All records are to be restated word for word, with pictures excluded.

§ Data for processing
* * * * * * *

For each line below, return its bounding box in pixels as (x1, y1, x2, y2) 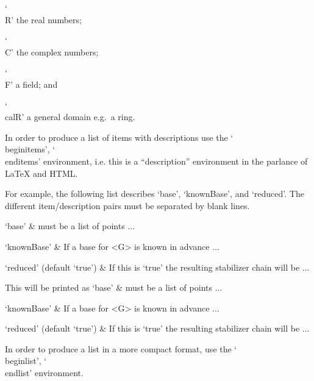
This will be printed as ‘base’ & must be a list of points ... (5, 281, 223, 294)
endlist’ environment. (5, 366, 84, 379)
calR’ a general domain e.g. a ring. (5, 110, 135, 123)
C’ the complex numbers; (5, 45, 99, 58)
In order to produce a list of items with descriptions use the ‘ (5, 130, 234, 143)
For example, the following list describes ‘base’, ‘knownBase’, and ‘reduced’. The (5, 187, 304, 200)
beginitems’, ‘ (5, 143, 55, 155)
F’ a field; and (5, 77, 58, 90)
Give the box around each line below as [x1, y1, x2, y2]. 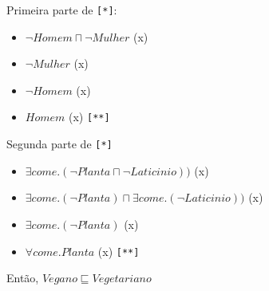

* * * * * * *

§ Solution to this exercise
For each line below, return its bounding box in pixels as (x1, y1, x2, y2) 
This will be printed as ‘base’ & must be a list of points ... (5, 281, 223, 294)
endlist’ environment. (5, 366, 84, 379)
calR’ a general domain e.g. a ring. (5, 110, 135, 123)
C’ the complex numbers; (5, 45, 99, 58)
In order to produce a list of items with descriptions use the ‘ (5, 130, 234, 143)
For example, the following list describes ‘base’, ‘knownBase’, and ‘reduced’. The (5, 187, 304, 200)
beginitems’, ‘ (5, 143, 55, 155)
F’ a field; and (5, 77, 58, 90)
Give the box around each line below as [x1, y1, x2, y2]. 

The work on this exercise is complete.